Task statement – Without the images, output every record exactly as it appears.
Given records: Begin
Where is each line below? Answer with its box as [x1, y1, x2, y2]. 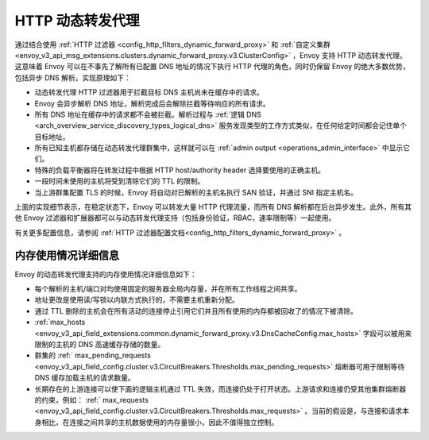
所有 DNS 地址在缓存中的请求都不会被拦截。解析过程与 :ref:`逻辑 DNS [34, 110, 261, 119]
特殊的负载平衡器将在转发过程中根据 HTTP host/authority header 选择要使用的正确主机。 [34, 165, 326, 175]
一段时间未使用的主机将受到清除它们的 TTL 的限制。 [34, 176, 205, 186]
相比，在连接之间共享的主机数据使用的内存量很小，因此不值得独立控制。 [41, 417, 278, 426]
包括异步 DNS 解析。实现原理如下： [14, 72, 131, 83]
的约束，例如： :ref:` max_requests [34, 396, 149, 404]
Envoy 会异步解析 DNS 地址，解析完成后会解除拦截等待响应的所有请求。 [34, 98, 270, 108]
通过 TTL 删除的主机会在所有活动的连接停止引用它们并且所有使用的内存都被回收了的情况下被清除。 [34, 306, 357, 315]
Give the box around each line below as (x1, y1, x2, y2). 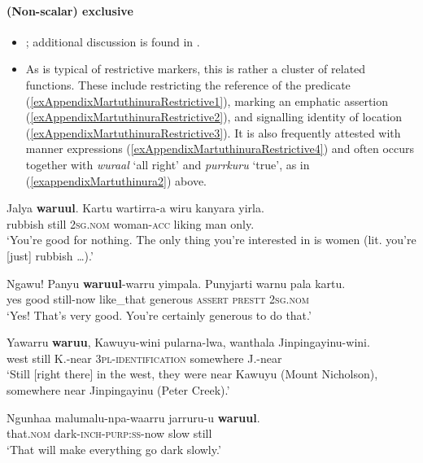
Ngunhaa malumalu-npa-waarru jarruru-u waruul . (7, 408, 260, 426)
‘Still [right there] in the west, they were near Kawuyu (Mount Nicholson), (7, 365, 378, 382)
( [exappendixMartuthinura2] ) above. (25, 172, 207, 189)
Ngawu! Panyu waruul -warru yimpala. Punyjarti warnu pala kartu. (7, 274, 346, 291)
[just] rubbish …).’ (7, 247, 94, 264)
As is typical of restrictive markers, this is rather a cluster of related (25, 60, 366, 77)
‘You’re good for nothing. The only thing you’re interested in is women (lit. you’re (7, 231, 416, 248)
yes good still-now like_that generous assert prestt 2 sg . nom (7, 290, 309, 308)
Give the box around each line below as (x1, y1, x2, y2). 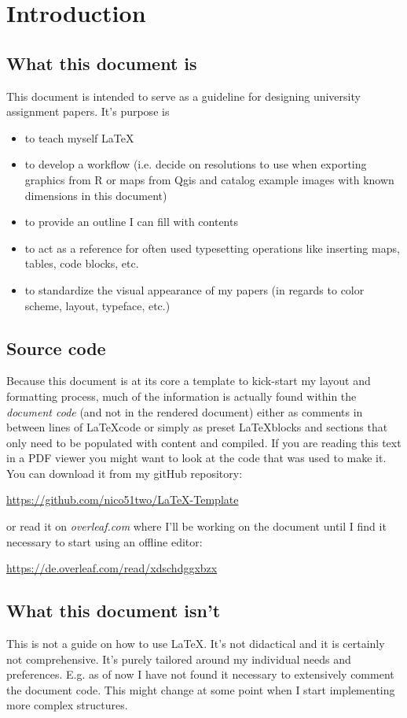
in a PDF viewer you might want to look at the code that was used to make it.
Given records: End
Task solution –
Where is each line below? Answer with its box as [x1, y1, x2, y2]. 
所有 DNS 地址在缓存中的请求都不会被拦截。解析过程与 :ref:`逻辑 DNS [34, 110, 261, 119]
特殊的负载平衡器将在转发过程中根据 HTTP host/authority header 选择要使用的正确主机。 [34, 165, 326, 175]
一段时间未使用的主机将受到清除它们的 TTL 的限制。 [34, 176, 205, 186]
相比，在连接之间共享的主机数据使用的内存量很小，因此不值得独立控制。 [41, 417, 278, 426]
包括异步 DNS 解析。实现原理如下： [14, 72, 131, 83]
的约束，例如： :ref:` max_requests [34, 396, 149, 404]
Envoy 会异步解析 DNS 地址，解析完成后会解除拦截等待响应的所有请求。 [34, 98, 270, 108]
通过 TTL 删除的主机会在所有活动的连接停止引用它们并且所有使用的内存都被回收了的情况下被清除。 [34, 306, 357, 315]
Give the box around each line below as (x1, y1, x2, y2). 
Ngunhaa malumalu-npa-waarru jarruru-u waruul . (7, 408, 260, 426)
‘Still [right there] in the west, they were near Kawuyu (Mount Nicholson), (7, 365, 378, 382)
( [exappendixMartuthinura2] ) above. (25, 172, 207, 189)
Ngawu! Panyu waruul -warru yimpala. Punyjarti warnu pala kartu. (7, 274, 346, 291)
[just] rubbish …).’ (7, 247, 94, 264)
As is typical of restrictive markers, this is rather a cluster of related (25, 60, 366, 77)
‘You’re good for nothing. The only thing you’re interested in is women (lit. you’re (7, 231, 416, 248)
yes good still-now like_that generous assert prestt 2 sg . nom (7, 290, 309, 308)
Give the box around each line below as (x1, y1, x2, y2). 
in a PDF viewer you might want to look at the code that was used to make it.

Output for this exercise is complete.